Along the way, the students also get hands-on lessons in botany, the metric system, data collection, teamwork and computer skills.
Space, Daniels said, is a common science subject for elementary students.
"It's a natural field kids love to learn more about," he said. "Every year I try to think of something space-related to do (with my class)."
In the past, Daniels has done a number of space-related projects, including moon mission and rendezvous with an astronaut programs. But the plant-growing project is the most complex he has tried thus far.
Students' experiments sit in a heat- and light-controlled growth chamber
"This is the most complicated, as far as the skills required by the students," he said. "Third-graders couldn't handle it, but (my students) are doing OK."

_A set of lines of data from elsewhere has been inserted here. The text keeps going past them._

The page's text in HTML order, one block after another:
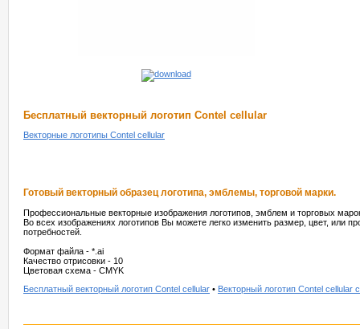
Бесплатный векторный логотип Contel cellular
Векторные логотипы Contel cellular
Готовый векторный образец логотипа, эмблемы, торговой марки.
Профессиональные векторные изображения логотипов, эмблем и торговых
Во всех изображениях логотипов Вы можете легко изменить размер, цвет, или
потребностей.
Формат файла - *.ai
Качество отрисовки - 10
Цветовая схема - CMYK
Бесплатный векторный логотип Contel cellular • Векторный логотип Contel cellular
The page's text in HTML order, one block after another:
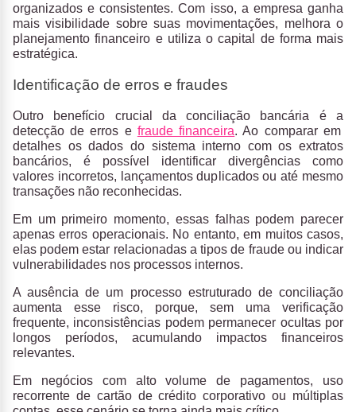
organizados e consistentes. Com isso, a empresa ganha
mais visibilidade sobre suas movimentações, melhora o
planejamento financeiro e utiliza o capital de forma mais
estratégica.
Identificação de erros e fraudes
Outro benefício crucial da conciliação bancária é a
detecção de erros e fraude financeira. Ao comparar em
detalhes os dados do sistema interno com os extratos
bancários, é possível identificar divergências como
valores incorretos, lançamentos duplicados ou até mesmo
transações não reconhecidas.
Em um primeiro momento, essas falhas podem parecer
apenas erros operacionais. No entanto, em muitos casos,
elas podem estar relacionadas a tipos de fraude ou indicar
vulnerabilidades nos processos internos.
Aausência de um processo estruturado de conciliação
aumenta esse risco, porque, sem uma verificação
frequente, inconsistências podem permanecer ocultas por
longos períodos, acumulando impactos financeiros
relevantes.
Em negócios com alto volume de pagamentos, uso
recorrente de cartão de crédito corporativo ou múltiplas
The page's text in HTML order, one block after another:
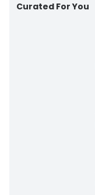
Curated For You
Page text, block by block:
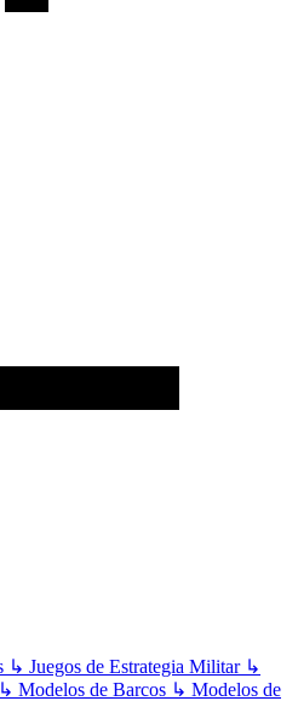
↳ Juegos de Estrategia Militar ↳
↳ Modelos de Barcos ↳ Modelos de
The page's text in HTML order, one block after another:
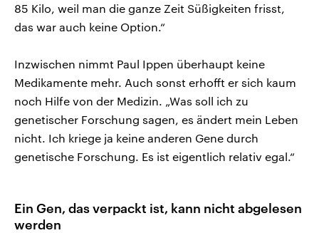
85 Kilo, weil man die ganze Zeit Süßigkeiten frisst,
das war auch keine Option.“
Inzwischen nimmt Paul Ippen überhaupt keine
Medikamente mehr. Auch sonst erhofft er sich kaum
noch Hilfe von der Medizin. „Was soll ich zu
genetischer Forschung sagen, es ändert mein Leben
nicht. Ich kriege ja keine anderen Gene durch
genetische Forschung. Es ist eigentlich relativ egal.“
Ein Gen, das verpackt ist, kann nicht abgelesen
werden
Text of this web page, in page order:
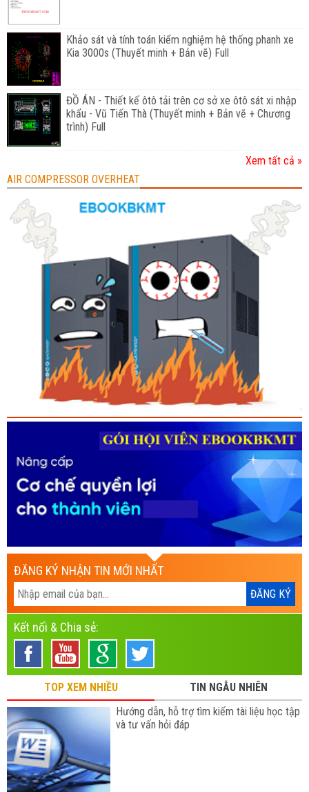
Khảo sát và tính toán kiểm nghiệm hệ thống phanh xe
Kia 3000s (Thuyết minh + Bản vẽ) Full
ĐỒ ÁN - Thiết kế ôtô tải trên cơ sở xe ôtô sát xi nhập
khẩu - Vũ Tiến Thà (Thuyết minh + Bản vẽ + Chương
trình) Full
Xem tất cả »
AIR COMPRESSOR OVERHEAT
ĐĂNG KÝ NHẬN TIN MỚI NHẤT
Kết nối & Chia sẻ:
TOP XEM NHIỀU
TIN NGẪU NHIÊN
Hướng dẫn, hỗ trợ tìm kiếm tài liệu học tập
và tư vấn hỏi đáp

The students work in teams of two or three, growing both wheat and soy bean plants from seeds in three different types of soil. The plants are housed in a "growth chamber" a cardboard box decorated with student drawings of space shuttles and equipped with a Celsius thermometer and heat lamp and kept under controlled light and heat conditions. Each day, the students observe their plants, tracking their growth through the plant life cycle.

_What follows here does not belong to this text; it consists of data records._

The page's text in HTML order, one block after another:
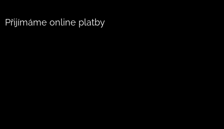
Přijímáme online platby
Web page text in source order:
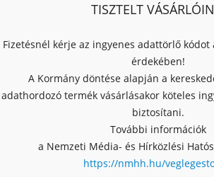
TISZTELT
Fizetésnél kérje az ingyenes adattörlő
érdekében!
A Kormány döntése alapján a
adathordozó termék vásárlásakor köteles
biztosítani.
További információk
a Nemzeti Média- és Hírközlési
https://nmhh.hu/
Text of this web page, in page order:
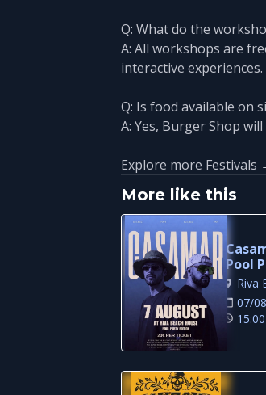
Q: What do the
A: All workshops are
interactive experiences.
Q: Is food available on
A: Yes, Burger Shop
Explore more
More like this
Pool
07/
15:00
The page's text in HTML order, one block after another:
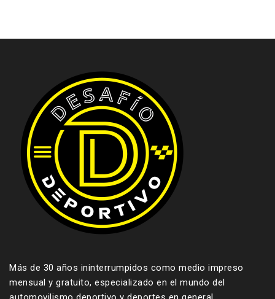
Más de 30 años ininterrumpidos como medio impreso
mensual y gratuito, especializado en el mundo del
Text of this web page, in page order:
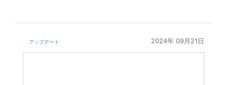
アップデート 2024年 09月21日
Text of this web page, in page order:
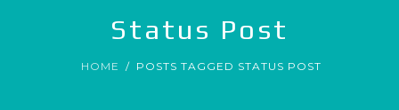
Status Post
HOME POSTS TAGGED STATUS POST
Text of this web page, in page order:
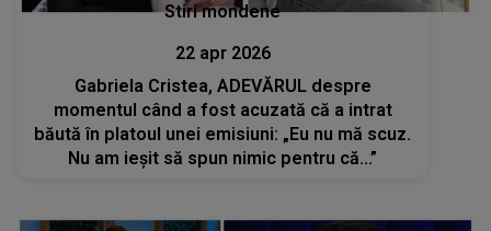
Stiri mondene
22 apr 2026
Gabriela Cristea, ADEVĂRUL despre
momentul când a fost acuzată că a intrat
băută în platoul unei emisiuni: „Eu nu mă scuz.
Nu am ieșit să spun nimic pentru că...”
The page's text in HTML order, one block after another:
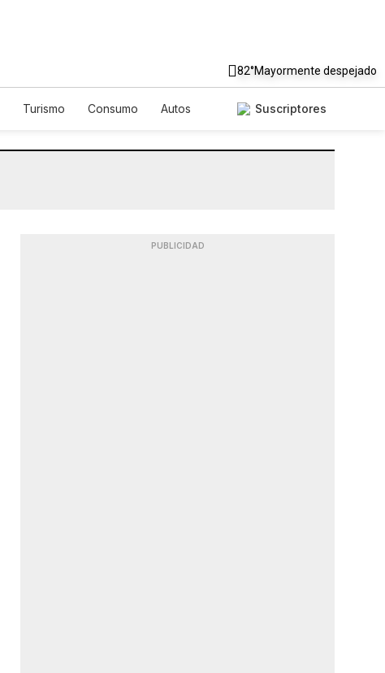
82°Mayormente despejado
Turismo Consumo
Autos
Suscriptores
PUBLICIDAD
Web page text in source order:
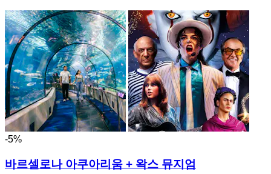
-5%
바르셀로나 아쿠아리움 + 왁스 뮤지엄
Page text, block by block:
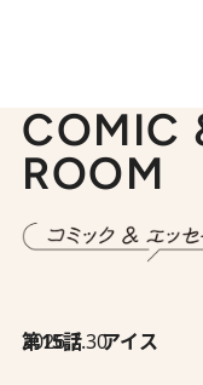
COMIC
ROOM
2026.7.30
第15話 アイス
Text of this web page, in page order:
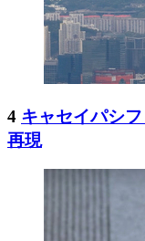
4 キャセイパシ
再現
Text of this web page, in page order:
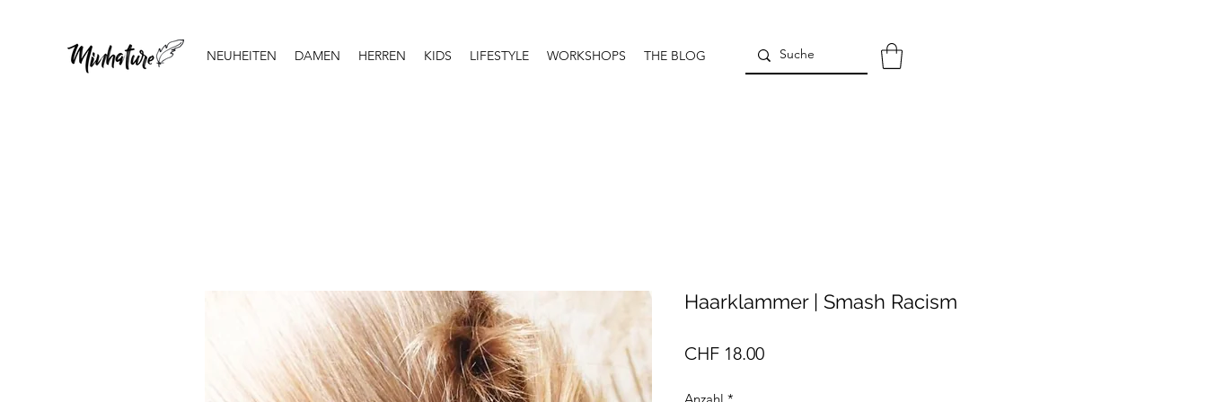
NEUHEITEN DAMEN HERREN KIDS LIFESTYLE WORKSHOPS THE BLOG
Haarklammer | Smash Racism
CHF 18.00Preis
Anzahl *

About once each week, the class logs onto a special Web site to submit the data to NASA scientists.
The data will be compared to that collected by astronauts who did the same experiments in zero-gravity conditions in the international space station last year.
The students said they enjoyed learning about plants and watching them grow.
"We get to go every day to look at the leaves. Some are dying, some are staying alive. Some leaves are getting brown. On some, the bottoms are brown and the tops green," said fourth-grader Jacob Janoski, as he explained the progress of the project. "I like seeing which grows better."
"I like that we get to plant things," agreed fourth-grader Hunter Williams.
But even more than the plants themselves, the students and Daniels said they like the broader scope of the project.
"I love space, I love studying space," Daniels said. "I wanted to pass that enthusiasm on to the kids."
It's a passion that can be difficult at times, he admitted. The students in his class were following the Columbia shuttle on its last mission, checking the progress daily on the Web, he said. The tragic explosion of the shuttle earlier this year was a blow for the students.
"It hit some of them hard," he said.
But, he added, it also provided a valuable lesson: "There are risks in achieving these things," Daniels said.
And the tragedy doesn't seem to have curbed the students' enthusiasm for space-related lessons.
"I like that we get to communicate with the astronauts up in space," said Sasha Nery, tucking a new soybean seed into a carton of soil. "We get to ask them questions on a certain Web site."
Kelly Gilliland agreed.
"I like (the project) because they're doing the same thing in space."